Automated electron microscope tomography using robust prediction of specimen movements

Abstract

A new method was developed to acquire images automatically at a series of specimen tilts, as required for tomographic reconstruction. The method uses changes in specimen position at previous tilt angles to predict the position at the current tilt angle. Actual measurement of the position or focus is skipped if the statistical error of the prediction is low enough. This method allows a tilt series to be acquired rapidly when conditions are good but falls back toward the traditional approach of taking focusing and tracking images when necessary. The method has been implemented in a program, SerialEM, that provides an efficient environment for data acquisition. This program includes control of an energy filter as well as a low-dose imaging mode, in which tracking and focusing occur away from the area of interest. The program can automatically acquire a montage of overlapping frames, allowing tomography of areas larger than the field of the CCD camera. It also includes tools for navigating between specimen positions and finding regions of interest.

Introduction

Electron tomography has become increasingly important as a technique for examining cellular structures and macromolecules in three dimensions (Baumeister, 2002, Leapman, 2004, McIntosh et al., 2005, Steven and Aebi, 2003). The method involves taking a series of electron micrographs while tilting the specimen over a range of angles, typically at 1–2° intervals up to ±60–70°. These projections of the specimen are aligned and a three-dimensional reconstruction is computed by methods such as weighted backprojection (Frank, 1992). The recent growth of tomography has been fostered by continual improvements in the instrumentation, computers, and software needed for these tasks. In particular, much effort has been expended to automate the acquisition of the series of tilted projections, a task that has been facilitated by improved interfaces for microscope control. Acquisition requires a sequence of operations because of imperfections in the goniometers and specimen holders now available: after tilting to a new angle, the features of interest must be recentered in the field of view, and any change in vertical (Z) height must be compensated by refocusing, before the final image is acquired. When done manually, these operations are slow and tedious at best, and because the sample is exposed to the beam during these steps, they are particularly difficult for beam-sensitive samples.

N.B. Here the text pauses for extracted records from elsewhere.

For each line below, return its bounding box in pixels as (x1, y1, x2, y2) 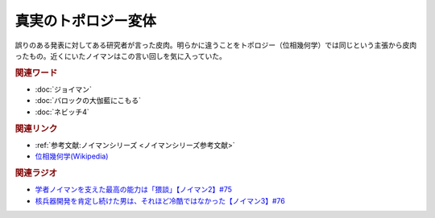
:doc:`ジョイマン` (35, 84, 93, 94)
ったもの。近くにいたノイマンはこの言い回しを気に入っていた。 (14, 51, 227, 60)
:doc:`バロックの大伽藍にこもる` (35, 96, 141, 105)
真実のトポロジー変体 (14, 12, 157, 30)
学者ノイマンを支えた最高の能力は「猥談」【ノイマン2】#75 (35, 185, 233, 195)
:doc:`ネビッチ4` (35, 107, 90, 117)
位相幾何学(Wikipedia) (35, 151, 109, 161)
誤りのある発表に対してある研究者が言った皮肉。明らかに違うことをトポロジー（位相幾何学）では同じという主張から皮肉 (14, 40, 417, 50)
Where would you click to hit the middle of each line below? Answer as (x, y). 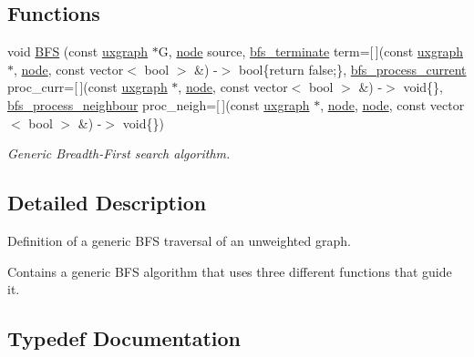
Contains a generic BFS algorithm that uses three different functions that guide (230, 271)
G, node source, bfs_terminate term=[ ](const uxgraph (311, 51)
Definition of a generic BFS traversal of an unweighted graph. (179, 240)
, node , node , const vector (392, 104)
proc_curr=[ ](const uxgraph (88, 87)
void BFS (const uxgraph (78, 51)
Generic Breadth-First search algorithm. (119, 153)
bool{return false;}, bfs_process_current (353, 69)
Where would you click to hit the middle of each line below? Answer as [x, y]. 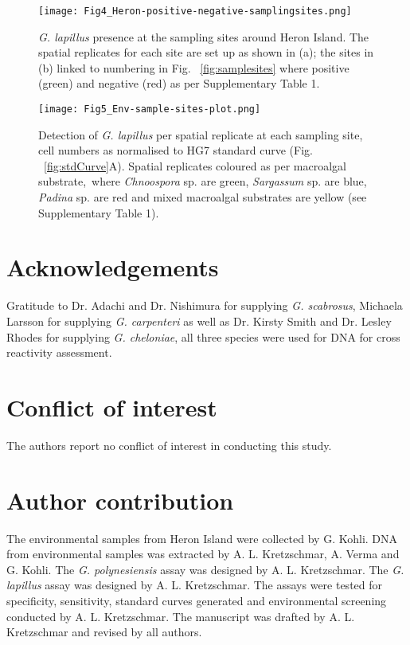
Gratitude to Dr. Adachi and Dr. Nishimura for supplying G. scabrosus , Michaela [205, 305]
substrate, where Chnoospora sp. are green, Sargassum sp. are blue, [203, 181]
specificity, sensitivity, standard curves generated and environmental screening [197, 600]
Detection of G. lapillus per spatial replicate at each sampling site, [201, 134]
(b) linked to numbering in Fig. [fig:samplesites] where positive [194, 67]
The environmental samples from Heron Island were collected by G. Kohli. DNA [202, 538]
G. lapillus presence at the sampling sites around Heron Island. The [204, 36]
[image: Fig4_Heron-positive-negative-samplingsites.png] [195, 11]
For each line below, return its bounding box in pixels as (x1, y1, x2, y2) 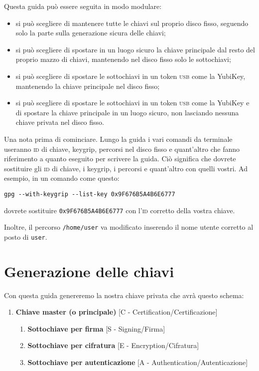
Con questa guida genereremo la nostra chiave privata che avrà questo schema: (4, 290, 244, 300)
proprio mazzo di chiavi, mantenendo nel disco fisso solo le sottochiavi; (15, 54, 231, 64)
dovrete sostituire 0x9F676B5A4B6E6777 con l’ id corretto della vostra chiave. (4, 205, 235, 215)
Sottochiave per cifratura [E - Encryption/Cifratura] (27, 340, 199, 351)
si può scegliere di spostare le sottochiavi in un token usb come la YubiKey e (15, 97, 250, 108)
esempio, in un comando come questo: (4, 173, 120, 183)
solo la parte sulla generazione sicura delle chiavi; (15, 27, 166, 38)
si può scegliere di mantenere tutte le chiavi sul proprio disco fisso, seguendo (15, 17, 249, 28)
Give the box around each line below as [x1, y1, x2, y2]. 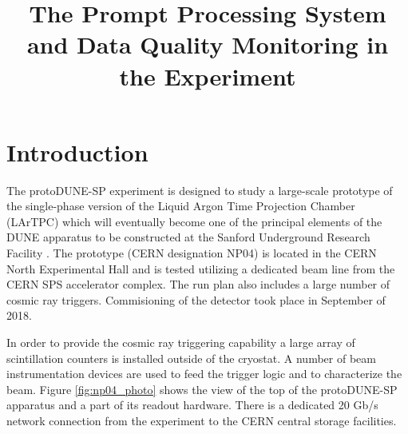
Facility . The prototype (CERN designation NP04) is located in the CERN [6, 245, 377, 261]
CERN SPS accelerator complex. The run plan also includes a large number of [6, 276, 390, 293]
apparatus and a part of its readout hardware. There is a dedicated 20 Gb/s [6, 396, 378, 413]
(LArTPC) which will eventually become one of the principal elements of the [6, 213, 382, 229]
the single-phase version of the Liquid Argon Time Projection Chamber [6, 197, 355, 214]
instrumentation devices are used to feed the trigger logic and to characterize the [6, 365, 402, 382]
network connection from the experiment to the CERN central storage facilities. [6, 412, 397, 428]
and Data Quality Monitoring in [26, 28, 389, 61]

To automate this process, an initial tracking image is taken on a CCD camera after tilting to a new angle; the image is cross-correlated with a comparable image from the previous tilt, and electronic image shift is used to recenter the specimen. Defocus is determined by taking two images with the beam tilted in opposite directions; the displacement between two such images is proportional to the defocus, so the objective lens can then be adjusted to bring the specimen back to the desired focus (Koster and de Ruijter, 1992, Koster et al., 1987).

The first generation of automated tomography software took one or two tracking images at each tilt, and also measured defocus once or twice on each tilt. Some software followed a strict low-dose approach by taking tracking and focusing pictures on areas displaced from the region of interest, which is essential for working with frozen-hydrated material (Dierksen et al., 1992, Dierksen et al., 1993, Rath et al., 1997). Other software was more suited to work with plastic sections, but still provided a huge savings in dose to the specimen and an increase in throughput, quality, and convenience (Fung et al., 1996, Koster et al., 1992, Koster et al., 1993).

With the availability of better goniometers, new approaches have been devised with the goal of dispensing with some of the tracking and focusing steps by taking advantage of the predictable properties of the stage. The method of precalibration involves measuring stage movements in X, Y, and Z through a coarse tilt series (e.g., at 5° intervals), possibly at a lower magnification, and then applying these movements to acquire one or more full tilt series at a finer interval (Ziese et al., 2002). Precalibration is the basis for the tomography package supplied by the FEI Company (Eindhoven, Netherlands). Most recently, a prediction method has been developed (Zheng et al., 2004) which assumes that each point on the specimen moves in a circle around the tilt axis as the stage is tilted and predicts changes in Z-height from recent changes in the lateral position of the specimen. This method, which will be referred to here as Z-prediction, requires essentially no tracking or focusing images during the tilt series and represents an elegant solution to tilt series acquisition in situations where the goniometer and specimen holder satisfy its assumptions.

This paper describes a different approach to skipping steps and speeding up data acquisition. Specimen position is predicted in X, Y, and Z based only on the movements during recent tilts. The prediction is relied upon, i.e., tracking or focusing is skipped, only when the statistical error of the prediction is low enough. Rather than a prediction based upon a previous trajectory, as in precalibration, or a prediction of one coordinate based upon geometrical considerations, this method uses a conservative and adaptive prediction from movements in the current tilt series. The program described here, SerialEM, was developed after experimenting with the precalibration approach and becoming concerned about its vulnerability to less than ideal circumstances: when there is specimen drift or nonreproducible holder movements, when the eucentric height is not set equivalently between a precalibration run and the actual tilt series, or when it is necessary to readjust specimen position during the series. It will be shown here that the program succeeds in achieving the speed of precalibration where conditions are favorable, while providing the reliability of the traditional approach in less ideal cases.

This paper is organized as follows. Various components and features of the program needed for successful automation will be described first. The prediction algorithm and its implementation by a module called the “tilt series controller” are then explained. Examples are given of the behavior of the program in typical and extreme circumstances. The performance of this method relative to the precalibration and Z-prediction methods is evaluated, and data are presented indicating that the Z-prediction method is particularly susceptible to nonideal stage performance. Finally, additional features of the program are described, such as its ability to work with an energy filter and to take montaged images from overlapping CCD images. One motivation for describing some aspects of the program in detail is to highlight the various nonideal properties of current microscopes and cameras that keep automated tomography from being straightforward, and to present ways in which these problems can be overcome.

This work was reported previously in abstract form (Mastronarde, 2003).